In his presentation at the #mojo London event, Guardian interactive designer Alastair Dant suggested a fruitful approach for hacks/hackers communities might be to identify publication “archetypes” such as maps and timelines, as well as “standard content types” such as map+timeline combinations. To these, we might add the “social network” archetype, and geo-social maps (locating nodes in space and drawing social connections between them), socio-temporal maps (showing how social connections ebb and flow over time, or how messages are passed between actors) or geo-socio-temporal maps (where we plot how messages move across spatially and socially distributed nodes over time.
If the simple geo-social map depiction demonstrated above does turn out to be useful, informative or instructive, the next phase might be to start using mathematical analyses of the geographical concentration of people tweeting about an event, as well as social network analysis metrics to start assigning certainty factors to individuals relating to the degree of confidence we might have that they were eyewitness to an event, embedded within it/central to it or a secondary/amplifying source only, and so on. A wider social network analysis (eg of the social networks of people associated with an event) might also provide information related to the authority/trustedness/reputations of the source in other contexts. These certainty factors might then be able to rank tweets associated with an event, or identify sources who might be worth contacting directly, or ignoring altogether. (That is, the analyses might be able to contribute to automatic filter configuration).

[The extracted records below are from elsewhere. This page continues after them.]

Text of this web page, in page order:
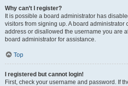
Why can’t I register?
It is possible a board administrator has
visitors from signing up. A board
address or disallowed the username you are
board administrator for assistance.
Top
I registered but cannot login!
First, check your username and password. If
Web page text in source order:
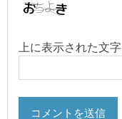
上に表示された文
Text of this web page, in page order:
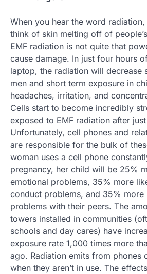
When you hear the word
think of skin melting off of
EMF radiation is not quite that
cause damage. In just four hours
laptop, the radiation will decrease
men and short term exposure in
headaches, irritation, and
Cells start to become incredibly
exposed to EMF radiation after
Unfortunately, cell phones and
are responsible for the bulk of
woman uses a cell phone
pregnancy, her child will be 25%
emotional problems, 35% more
conduct problems, and 35% more
problems with their peers. The
towers installed in communities
schools and day cares) have
exposure rate 1,000 times more
ago. Radiation emits from phones
when they aren’t in use. The
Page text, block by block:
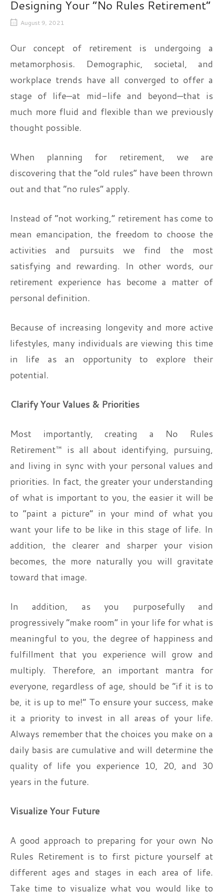
Designing Your “No Rules Retirement”
August 9, 2021
Our concept of retirement is undergoing a
metamorphosis. Demographic, societal, and
workplace trends have all converged to offer a
stage of life—at mid-life and beyond—that is
much more fluid and flexible than we previously
thought possible.
When planning for retirement, we are
discovering that the “old rules” have been thrown
out and that “no rules” apply.
Instead of “not working,” retirement has come to
mean emancipation, the freedom to choose the
activities and pursuits we find the most
satisfying and rewarding. In other words, our
retirement experience has become a matter of
personal definition.
Because of increasing longevity and more active
lifestyles, many individuals are viewing this time
in life as an opportunity to explore their
potential.
Clarify Your Values & Priorities
Most importantly, creating a No Rules
Retirement™ is all about identifying, pursuing,
and living in sync with your personal values and
priorities. In fact, the greater your understanding
of what is important to you, the easier it will be
to “paint a picture” in your mind of what you
want your life to be like in this stage of life. In
addition, the clearer and sharper your vision
becomes, the more naturally you will gravitate
toward that image.
In addition, as you purposefully and
progressively “make room” in your life for what is
meaningful to you, the degree of happiness and
fulfillment that you experience will grow and
multiply. Therefore, an important mantra for
everyone, regardless of age, should be “if it is to
be, it is up to me!” To ensure your success, make
it a priority to invest in all areas of your life.
Always remember that the choices you make on a
daily basis are cumulative and will determine the
quality of life you experience 10, 20, and 30
years in the future.
Visualize Your Future
A good approach to preparing for your own No
Rules Retirement is to first picture yourself at
different ages and stages in each area of life.
Take time to visualize what you would like to
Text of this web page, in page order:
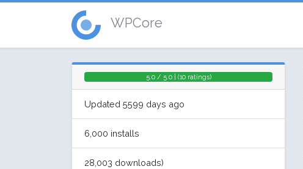
WPCore
5.0 / 5.0 | (10 ratings)
Updated 5599 days ago
6,000 installs
28,003 downloads)
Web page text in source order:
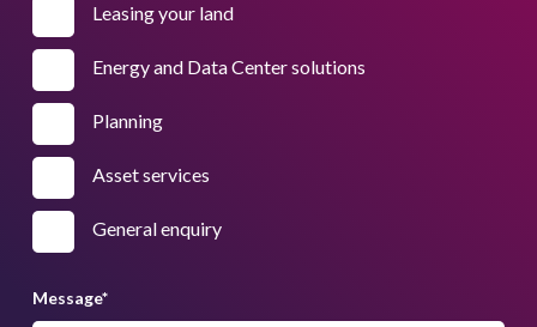
Leasing your land
Energy and Data Center solutions
Planning
Asset services
General enquiry
Message*
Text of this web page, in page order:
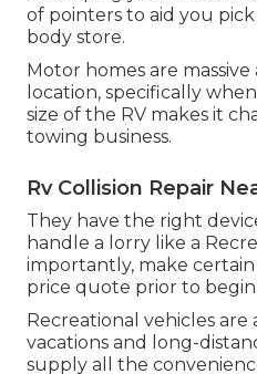
of pointers to aid you
body store.
Motor homes are
location, specifically
size of the RV makes it
towing business.
Rv Collision Repair
They have the right
handle a lorry like a
importantly, make
price quote prior to
Recreational vehicles
vacations and long-
supply all the
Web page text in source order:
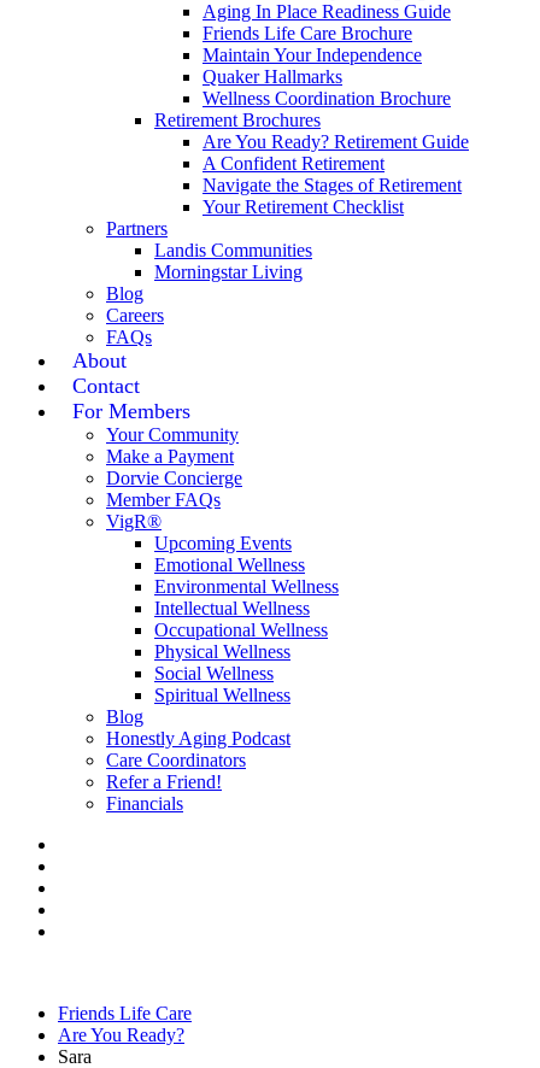
Aging In Place Readiness Guide
Friends Life Care Brochure
Maintain Your Independence
Quaker Hallmarks
Wellness Coordination Brochure
Retirement Brochures
Are You Ready? Retirement Guide
A Confident Retirement
Navigate the Stages of Retirement
Your Retirement Checklist
Partners
Landis Communities
Morningstar Living
Blog
Careers
FAQs
About
Contact
For Members
Your Community
Make a Payment
Dorvie Concierge
Member FAQs
VigR®
Upcoming Events
Emotional Wellness
Environmental Wellness
Intellectual Wellness
Occupational Wellness
Physical Wellness
Social Wellness
Spiritual Wellness
Blog
Honestly Aging Podcast
Care Coordinators
Refer a Friend!
Financials
Friends Life Care
Are You Ready?
Sara
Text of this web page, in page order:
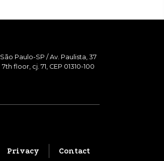
Privacy Contact
São Paulo-SP / Av. Paulista, 37
7th floor, cj. 71, CEP 01310-100
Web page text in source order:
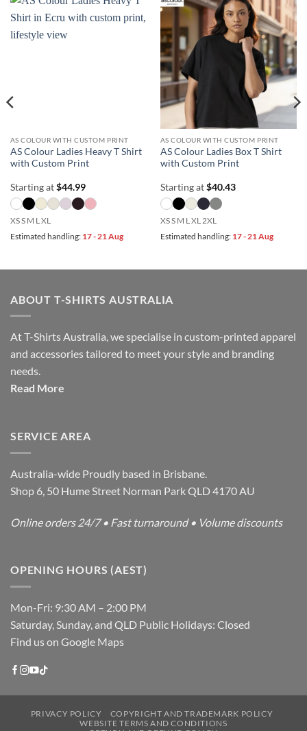
AS COLOUR WITH CUSTOM PRINT
AS Colour Ladies Heavy T Shirt
with Custom Print
Starting at$44.99
XS S M L XL
Estimated handling: 17 - 21 Aug
AS COLOUR WITH CUSTOM PRINT
AS Colour Ladies Box T Shirt
with Custom Print
Starting at$40.43
XS S M L XL 2XL
Estimated handling: 17 - 21 Aug
ABOUT T-SHIRTS AUSTRALIA
At T-Shirts Australia, we specialise in custom-printed apparel
and accessories tailored to meet your style and branding
needs.
Read More
SERVICE AREA
Australia-wide Proudly based in Brisbane.
Shop 6, 50 Hume Street Norman Park QLD 4170 AU
Online orders 24/7 • Fast turnaround • Volume discounts
OPENING HOURS (AEST)
Mon-Fri: 9:30 AM – 2:00 PM
Saturday, Sunday, and QLD Public Holidays: Closed
Find us on Google Maps
PRIVACY POLICY
COPYRIGHT AND TRADEMARK POLICY
WEBSITE TERMS AND CONDITIONS
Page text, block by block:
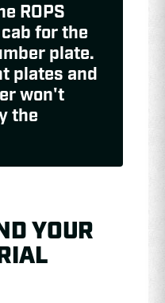
ROPS
for the
plate.
plates and
won't
the
YOUR
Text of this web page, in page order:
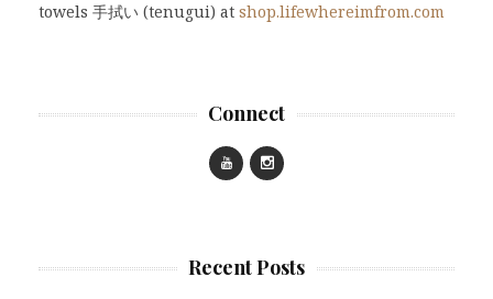
towels 手拭い (tenugui) at shop.lifewhereimfrom.com
Connect
Recent Posts
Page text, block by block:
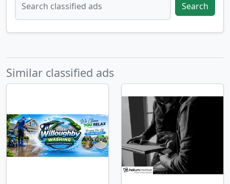
Search
Similar classified ads
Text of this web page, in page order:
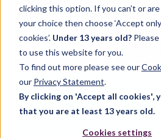
clicking this option. If you can’t or
your choice then choose ‘Accept
cookies’. Under 13 years old?
to use this website for you.
To find out more please see our
our Privacy Statement.
By clicking on 'Accept all cookies',
that you are at least 13 years old.
Cookies settings
CILIP Carnegie and Kate
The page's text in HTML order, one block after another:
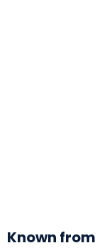
Known from
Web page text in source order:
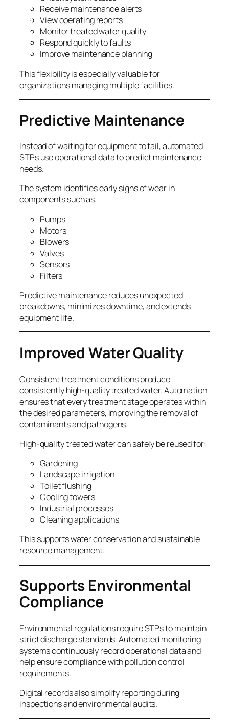
Receive maintenance alerts
View operating reports
Monitor treated water quality
Respond quickly to faults
Improve maintenance planning
This flexibility is especially valuable for
organizations managing multiple facilities.
Predictive Maintenance
Instead of waiting for equipment to fail, automated
STPs use operational data to predict maintenance
needs.
The system identifies early signs of wear in
components such as:
Pumps
Motors
Blowers
Valves
Sensors
Filters
Predictive maintenance reduces unexpected
breakdowns, minimizes downtime, and extends
equipment life.
Improved Water Quality
Consistent treatment conditions produce
consistently high-quality treated water. Automation
ensures that every treatment stage operates within
the desired parameters, improving the removal of
contaminants and pathogens.
High-quality treated water can safely be reused for:
Gardening
Landscape irrigation
Toilet flushing
Cooling towers
Industrial processes
Cleaning applications
This supports water conservation and sustainable
resource management.
Supports Environmental
Compliance
Environmental regulations require STPs to maintain
strict discharge standards. Automated monitoring
systems continuously record operational data and
help ensure compliance with pollution control
requirements.
Digital records also simplify reporting during
inspections and environmental audits.
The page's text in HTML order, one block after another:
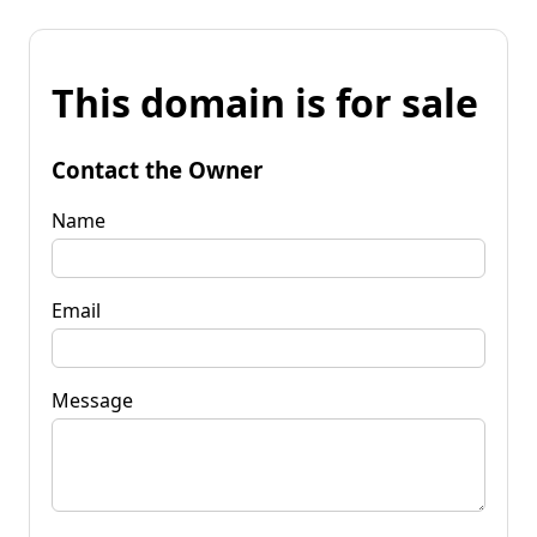
This domain is for sale
Contact the Owner
Name
Email
Message
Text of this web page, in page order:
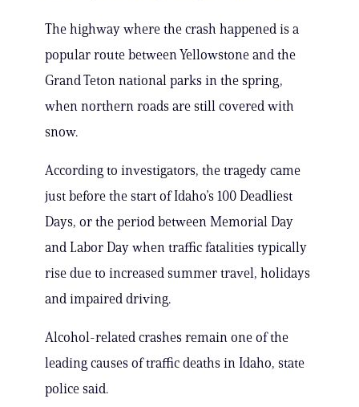
The highway where the crash happened is a
popular route between Yellowstone and the
Grand Teton national parks in the spring,
when northern roads are still covered with
snow.
According to investigators, the tragedy came
just before the start of Idaho’s 100 Deadliest
Days, or the period between Memorial Day
and Labor Day when traffic fatalities typically
rise due to increased summer travel, holidays
and impaired driving.
Alcohol-related crashes remain one of the
leading causes of traffic deaths in Idaho, state
police said.

SocioGeoMap is based on several observations:
- that events may occur in a physical location, or virtual online space, or a combination of the two;
- that people tweeting about an event may or may not be participating in it or eyewitnesses to it (if not, they may be amplifying for direct or indirect reasons (indirect reasons might be where the retweeter is not really interested in the event, but was interested in amplifying the content of a tweet that also mentioned the event); we might associate a certainty factor with the extent to we believe a person was a participant in, or eyewitness to an event, whether they were rebroadcasting the event as a ‘news service”, whether they were commenting on the event, or raising a question to event participants, and so on;
- that people tweeting about an event may or may not know each other.
Taking the example of football match, we might imagine several different co-existing states:
- a significant number of people co-located with the event (and eyewitnesses to it); small clusters of these people may be tightly interconnected and follow each other (for example, social groups who visit matches together), some clusters that are weakly associated with each other via a common node (for example, different follower groups of the same team following the same football players), large numbers of people/clusters that are independent).
- a very large number of people following the event through a video or audio stream but not co-located with it; it is likely that we will see large numbers of small subnetworks of people who know each other through eg work but who also share an interest in football;
In the case of a bomb going off in a busy public space, we might imagine:
- a small number of people colocated with the event and largely independent of each other (not socially connected to each other)
- a larger number of people who know eyewitnesses and retweet the event;
- people in the vicinity of the event but unaware of it, except that they have been inconvenienced by it in some way;
- people unconnected to the event who saw it via a news source or as a trending news topic and retweet it to feel as if they are doing their bit, to express shock, horror, pity, anger, etc
SocioGeoMap helps visualise the extent to which twitter activity around an event is either distributed or localised in both social/social network and geographical spaces.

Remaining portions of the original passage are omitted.